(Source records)

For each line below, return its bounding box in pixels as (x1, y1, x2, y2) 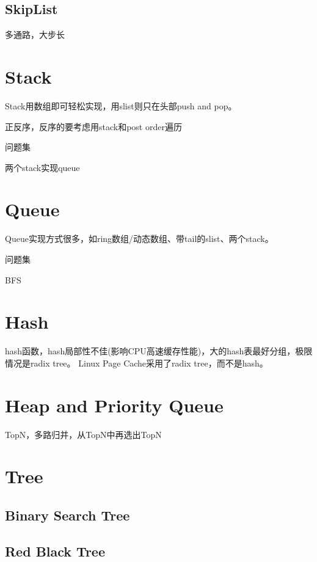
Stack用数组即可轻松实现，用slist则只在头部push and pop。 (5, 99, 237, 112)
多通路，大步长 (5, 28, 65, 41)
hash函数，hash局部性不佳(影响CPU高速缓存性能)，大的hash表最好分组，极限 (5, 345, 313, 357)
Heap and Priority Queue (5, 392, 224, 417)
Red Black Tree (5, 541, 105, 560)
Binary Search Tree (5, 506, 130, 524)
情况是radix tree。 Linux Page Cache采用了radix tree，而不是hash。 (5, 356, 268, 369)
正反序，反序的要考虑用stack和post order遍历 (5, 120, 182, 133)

...

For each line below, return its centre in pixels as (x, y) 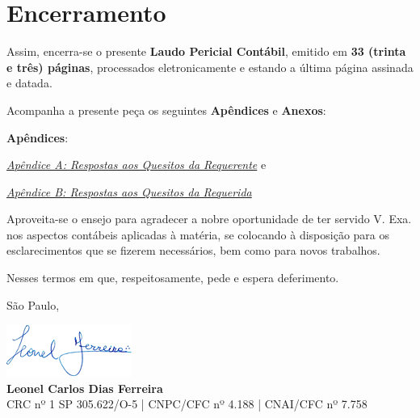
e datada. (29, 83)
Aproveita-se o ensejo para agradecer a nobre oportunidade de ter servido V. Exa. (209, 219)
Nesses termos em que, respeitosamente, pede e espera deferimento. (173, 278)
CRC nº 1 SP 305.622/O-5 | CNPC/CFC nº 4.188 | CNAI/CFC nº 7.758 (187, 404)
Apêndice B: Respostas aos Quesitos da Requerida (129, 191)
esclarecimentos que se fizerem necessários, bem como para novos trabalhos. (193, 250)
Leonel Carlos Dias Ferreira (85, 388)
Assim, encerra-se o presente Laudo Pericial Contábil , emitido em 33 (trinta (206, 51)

...

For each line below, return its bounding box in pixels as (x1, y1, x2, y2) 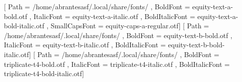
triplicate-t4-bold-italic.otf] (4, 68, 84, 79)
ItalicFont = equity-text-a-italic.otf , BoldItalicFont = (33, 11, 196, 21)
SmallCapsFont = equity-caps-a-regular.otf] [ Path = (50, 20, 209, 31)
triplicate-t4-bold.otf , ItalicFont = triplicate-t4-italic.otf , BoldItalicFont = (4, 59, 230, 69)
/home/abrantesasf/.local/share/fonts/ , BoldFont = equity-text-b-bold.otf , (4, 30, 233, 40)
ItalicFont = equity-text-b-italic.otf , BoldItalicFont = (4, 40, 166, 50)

# Work request:
Reproduce the entries above exactly, but only the lines between the line holding "Aproveita-se o ensejo" and the line holding "Assim, encerra-se o", inclusive.

# The completed task:
Aproveita-se o ensejo para agradecer a nobre oportunidade de ter servido V. Exa. (209, 219)
Nesses termos em que, respeitosamente, pede e espera deferimento. (173, 278)
CRC nº 1 SP 305.622/O-5 | CNPC/CFC nº 4.188 | CNAI/CFC nº 7.758 (187, 404)
Apêndice B: Respostas aos Quesitos da Requerida (129, 191)
esclarecimentos que se fizerem necessários, bem como para novos trabalhos. (193, 250)
Leonel Carlos Dias Ferreira (85, 388)
Assim, encerra-se o presente Laudo Pericial Contábil , emitido em 33 (trinta (206, 51)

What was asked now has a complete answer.